### Data supplied:

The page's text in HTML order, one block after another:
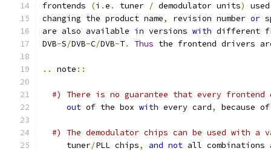
frontends
(i .e . tuner / demodulator units) used
changing the product name, revision number or
are also available in versions with different
DVB-S/DVB-C/DVB-T. Thus the frontend drivers
.. note ::
#) There is no guarantee that every frontend
out of the box with every card, because
#) The demodulator chips can be used with a
     tuner
/PLL chips, and not all combinations

### The problem:
Would you mind repeating the records above exactly, without the pictures?

### Exercise answer:
The page's text in HTML order, one block after another:
frontends
(i .e . tuner / demodulator units) used
changing the product name, revision number or
are also available in versions with different
DVB-S/DVB-C/DVB-T. Thus the frontend drivers
.. note ::
#) There is no guarantee that every frontend
out of the box with every card, because
#) The demodulator chips can be used with a
     tuner
/PLL chips, and not all combinations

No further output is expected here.